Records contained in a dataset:
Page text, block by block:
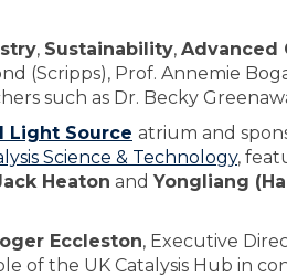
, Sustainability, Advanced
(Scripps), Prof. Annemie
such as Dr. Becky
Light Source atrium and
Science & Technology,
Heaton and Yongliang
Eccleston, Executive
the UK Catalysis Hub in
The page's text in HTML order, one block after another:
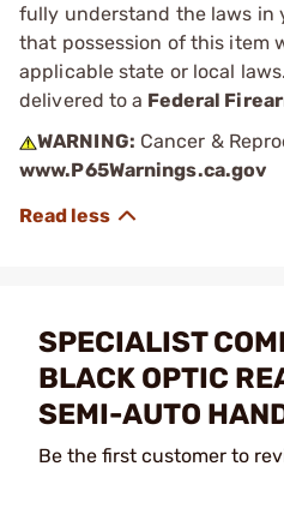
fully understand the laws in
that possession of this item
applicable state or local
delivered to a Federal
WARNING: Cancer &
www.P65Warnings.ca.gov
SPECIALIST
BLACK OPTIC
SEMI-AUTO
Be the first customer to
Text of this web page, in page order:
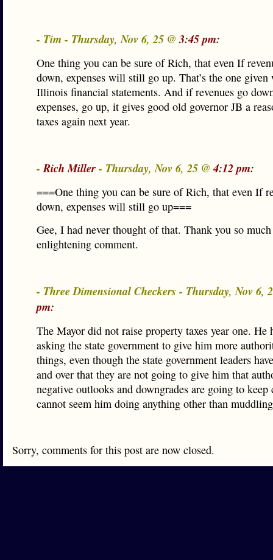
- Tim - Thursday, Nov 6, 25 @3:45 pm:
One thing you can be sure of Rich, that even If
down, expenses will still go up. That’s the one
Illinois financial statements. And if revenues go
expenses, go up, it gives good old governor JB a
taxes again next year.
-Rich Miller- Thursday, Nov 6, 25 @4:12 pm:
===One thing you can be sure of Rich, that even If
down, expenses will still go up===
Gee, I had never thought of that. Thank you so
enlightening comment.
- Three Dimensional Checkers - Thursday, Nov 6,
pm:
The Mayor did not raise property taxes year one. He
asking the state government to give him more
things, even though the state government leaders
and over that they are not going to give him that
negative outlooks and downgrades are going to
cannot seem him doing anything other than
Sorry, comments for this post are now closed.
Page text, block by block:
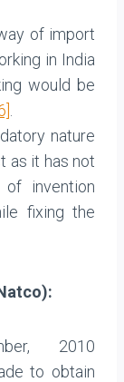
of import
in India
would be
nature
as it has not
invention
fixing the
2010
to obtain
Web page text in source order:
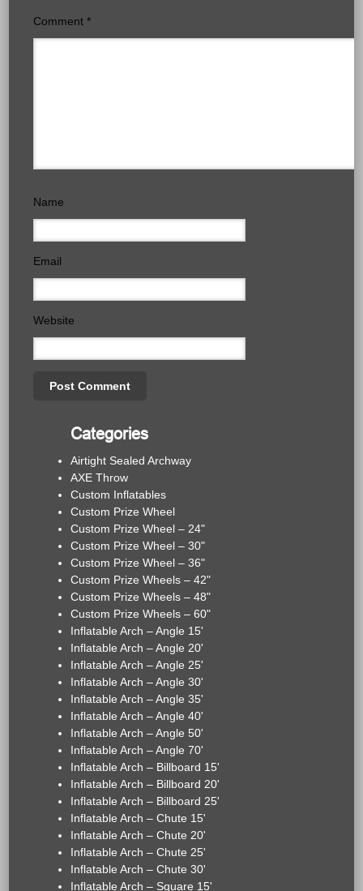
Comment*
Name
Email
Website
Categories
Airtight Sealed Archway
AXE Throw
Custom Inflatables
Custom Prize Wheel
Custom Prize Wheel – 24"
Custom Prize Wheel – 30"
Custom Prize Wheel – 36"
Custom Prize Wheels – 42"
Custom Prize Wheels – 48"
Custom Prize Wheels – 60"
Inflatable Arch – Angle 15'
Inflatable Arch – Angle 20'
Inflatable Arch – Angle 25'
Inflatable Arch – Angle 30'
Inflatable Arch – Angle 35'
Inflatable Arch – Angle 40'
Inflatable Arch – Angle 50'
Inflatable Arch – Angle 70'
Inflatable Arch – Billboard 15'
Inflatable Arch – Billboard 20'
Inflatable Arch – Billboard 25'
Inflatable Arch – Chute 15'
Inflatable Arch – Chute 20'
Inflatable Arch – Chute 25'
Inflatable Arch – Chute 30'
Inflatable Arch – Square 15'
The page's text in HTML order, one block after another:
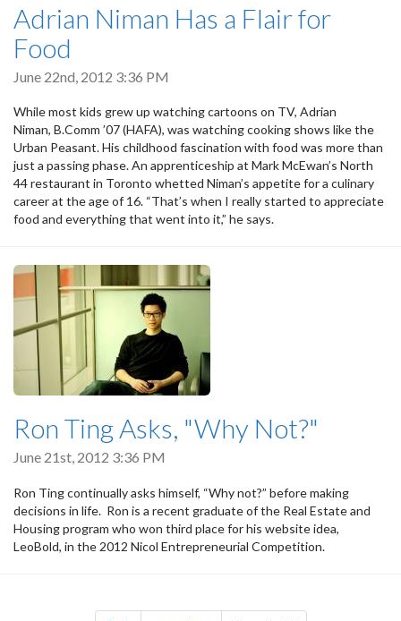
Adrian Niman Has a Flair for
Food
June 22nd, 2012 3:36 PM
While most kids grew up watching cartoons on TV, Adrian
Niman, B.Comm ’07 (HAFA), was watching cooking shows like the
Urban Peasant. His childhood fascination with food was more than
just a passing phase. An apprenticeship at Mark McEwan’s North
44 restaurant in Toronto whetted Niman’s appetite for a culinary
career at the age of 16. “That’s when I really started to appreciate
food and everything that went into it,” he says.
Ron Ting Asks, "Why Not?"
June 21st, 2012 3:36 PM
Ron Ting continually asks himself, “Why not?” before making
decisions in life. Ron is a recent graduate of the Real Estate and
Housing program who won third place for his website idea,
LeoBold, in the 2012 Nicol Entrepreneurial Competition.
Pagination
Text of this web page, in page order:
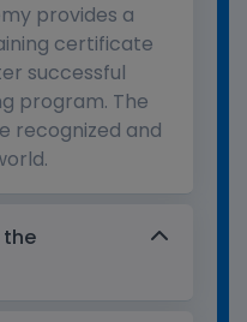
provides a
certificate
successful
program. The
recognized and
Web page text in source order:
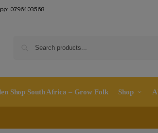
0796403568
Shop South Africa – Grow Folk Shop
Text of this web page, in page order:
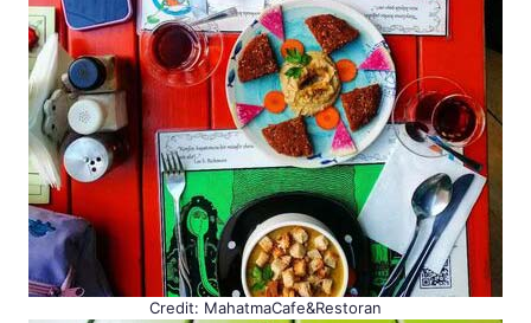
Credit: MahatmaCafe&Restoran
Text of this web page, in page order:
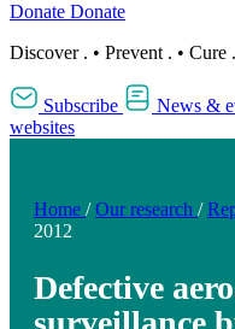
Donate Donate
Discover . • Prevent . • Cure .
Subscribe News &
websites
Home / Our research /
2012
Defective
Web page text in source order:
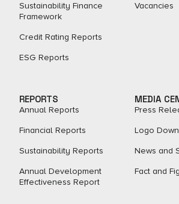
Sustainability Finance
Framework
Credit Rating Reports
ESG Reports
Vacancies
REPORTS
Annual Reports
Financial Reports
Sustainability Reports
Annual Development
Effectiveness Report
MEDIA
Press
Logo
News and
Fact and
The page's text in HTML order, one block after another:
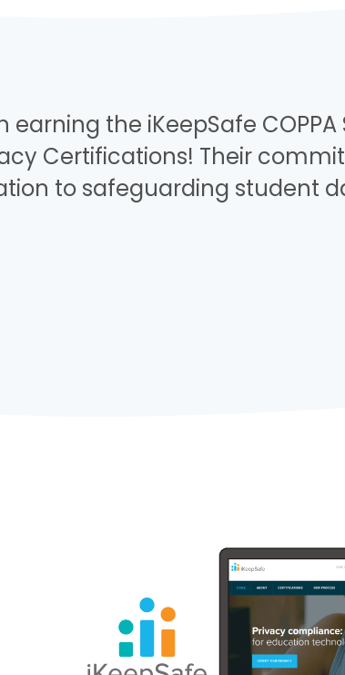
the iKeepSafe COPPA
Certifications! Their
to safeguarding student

▶ _WHAT YOU WILL DO_
The images in the entries above should be left out; please reproduce exactly the lines from the first through the one containing "fully understand the laws in".

▶ _ANSWER SECTION_
Page text, block by block:
, Sustainability, Advanced
(Scripps), Prof. Annemie
such as Dr. Becky
Light Source atrium and
Science & Technology,
Heaton and Yongliang
Eccleston, Executive
the UK Catalysis Hub in
The page's text in HTML order, one block after another:
fully understand the laws in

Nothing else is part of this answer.